Policy 3: In addition to providing further funding and guidance for universities and community colleges that support apprenticeship programs, the federal government should also facilitate and regulate new forms of short-form education, including bootcamp programs and certificates, that provide high-quality and affordable training options for strategic jobs.
- The Department of Education can set up an innovation fund dedicated to alternative higher education, with a particular eye towards cyber, information technology, and skilled trades. This creates a win-win situation: in addition to developing education providers that solve key job shortages, the Department of Education will be in a position to capture essential learnings about the efficacy of different forms of instruction and delivery, enabling them to innovate on a policy level at a much quicker pace.

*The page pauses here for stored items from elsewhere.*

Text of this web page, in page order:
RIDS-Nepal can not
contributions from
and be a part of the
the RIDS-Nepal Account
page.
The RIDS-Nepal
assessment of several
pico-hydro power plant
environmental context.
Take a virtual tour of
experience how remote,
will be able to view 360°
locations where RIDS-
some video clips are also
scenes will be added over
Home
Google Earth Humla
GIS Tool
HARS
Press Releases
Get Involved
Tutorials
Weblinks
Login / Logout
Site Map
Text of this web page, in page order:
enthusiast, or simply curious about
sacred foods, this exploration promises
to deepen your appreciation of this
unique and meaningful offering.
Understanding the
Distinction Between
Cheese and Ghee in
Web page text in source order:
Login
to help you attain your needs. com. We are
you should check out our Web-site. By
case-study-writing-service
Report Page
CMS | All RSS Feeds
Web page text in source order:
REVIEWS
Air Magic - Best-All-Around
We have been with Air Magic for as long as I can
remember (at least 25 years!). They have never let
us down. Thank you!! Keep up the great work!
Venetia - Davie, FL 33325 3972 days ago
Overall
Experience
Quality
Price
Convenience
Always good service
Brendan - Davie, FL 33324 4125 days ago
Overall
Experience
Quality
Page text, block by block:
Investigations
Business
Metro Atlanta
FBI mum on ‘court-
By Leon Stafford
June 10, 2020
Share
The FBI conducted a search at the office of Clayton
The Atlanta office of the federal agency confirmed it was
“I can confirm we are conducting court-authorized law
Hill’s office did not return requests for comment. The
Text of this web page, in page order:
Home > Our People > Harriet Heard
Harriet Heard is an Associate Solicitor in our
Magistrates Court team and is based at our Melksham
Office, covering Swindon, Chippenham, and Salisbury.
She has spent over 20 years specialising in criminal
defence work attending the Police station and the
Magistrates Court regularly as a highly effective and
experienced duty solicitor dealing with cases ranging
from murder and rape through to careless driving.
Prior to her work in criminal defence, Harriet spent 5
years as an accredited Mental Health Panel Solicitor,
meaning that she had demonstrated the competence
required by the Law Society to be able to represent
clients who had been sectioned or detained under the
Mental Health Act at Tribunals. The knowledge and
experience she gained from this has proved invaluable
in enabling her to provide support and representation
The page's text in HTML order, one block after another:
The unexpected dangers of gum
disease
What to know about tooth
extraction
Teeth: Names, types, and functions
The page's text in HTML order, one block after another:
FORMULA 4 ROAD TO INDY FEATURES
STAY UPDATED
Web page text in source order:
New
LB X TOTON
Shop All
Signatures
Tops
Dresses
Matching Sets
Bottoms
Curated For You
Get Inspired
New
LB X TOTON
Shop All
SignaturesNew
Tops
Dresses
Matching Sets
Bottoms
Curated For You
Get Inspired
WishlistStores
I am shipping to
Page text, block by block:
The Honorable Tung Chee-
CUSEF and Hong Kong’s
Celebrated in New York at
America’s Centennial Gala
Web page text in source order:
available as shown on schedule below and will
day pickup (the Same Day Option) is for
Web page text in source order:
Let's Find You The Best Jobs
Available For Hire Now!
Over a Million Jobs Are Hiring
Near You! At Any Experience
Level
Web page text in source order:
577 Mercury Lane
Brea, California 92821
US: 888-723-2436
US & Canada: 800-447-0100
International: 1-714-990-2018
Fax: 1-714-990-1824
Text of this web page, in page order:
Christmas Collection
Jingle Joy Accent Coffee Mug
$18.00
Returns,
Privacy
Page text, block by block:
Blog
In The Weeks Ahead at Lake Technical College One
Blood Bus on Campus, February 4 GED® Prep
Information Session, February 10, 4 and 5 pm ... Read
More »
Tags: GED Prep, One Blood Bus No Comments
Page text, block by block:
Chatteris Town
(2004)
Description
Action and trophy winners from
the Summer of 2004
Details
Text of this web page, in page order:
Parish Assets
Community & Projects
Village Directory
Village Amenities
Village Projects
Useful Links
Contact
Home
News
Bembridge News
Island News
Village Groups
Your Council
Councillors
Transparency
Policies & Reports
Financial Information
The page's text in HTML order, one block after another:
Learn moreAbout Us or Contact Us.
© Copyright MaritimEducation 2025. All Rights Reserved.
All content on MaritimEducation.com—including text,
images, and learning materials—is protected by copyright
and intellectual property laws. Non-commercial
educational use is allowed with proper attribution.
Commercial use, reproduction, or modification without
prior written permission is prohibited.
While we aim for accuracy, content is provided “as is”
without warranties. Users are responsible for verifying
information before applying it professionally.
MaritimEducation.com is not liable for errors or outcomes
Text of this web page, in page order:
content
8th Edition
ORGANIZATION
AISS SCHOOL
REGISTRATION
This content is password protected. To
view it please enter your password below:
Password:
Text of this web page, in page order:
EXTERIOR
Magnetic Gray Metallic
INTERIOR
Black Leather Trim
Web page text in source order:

- To ensure that funding is only provided to high-quality education providers, the Department of Education should reinstate the Gainful Employment Rule, which stipulated that any programs whose typical graduates’ debts exceeded 8 percent of their total income of 20 percent of their discretionary income would lose access to federal financial aid. While the specific amounts could be adjusted, the Gainful Employment Rule will help protect students from predatory practices while ensuring that federal funds are not wasted on high-cost programs.
- In addition, the federal government should require all alternative education providers to publish “outcomes reports” which detail graduation rates, job-finding rates, and average starting salaries. The Council on Integrity in Results Reporting (CIRR) has published a framework that is considered the gold standard in the coding bootcamp space. Similar to the new College Scorecard for Title IV institutions, the Department of Education should go one step further and mandate that all alternative education providers adopt a reporting structure for outcomes.
The rise of China, along with COVID-19 and domestic issues such as income inequality, are beginning to push America’s limits. While there is no silver bullet solution, a well-designed strategic jobs policy that focuses on roles of the future with national security implications – cyber, IT and software development, and skilled trades – can strengthen our economy, provide quality jobs, and protect American interests. The Biden administration would be wise to work with a growing bipartisan consensus on the intersection of defense and workforce development, providing hope and opportunity for a country desperate for both.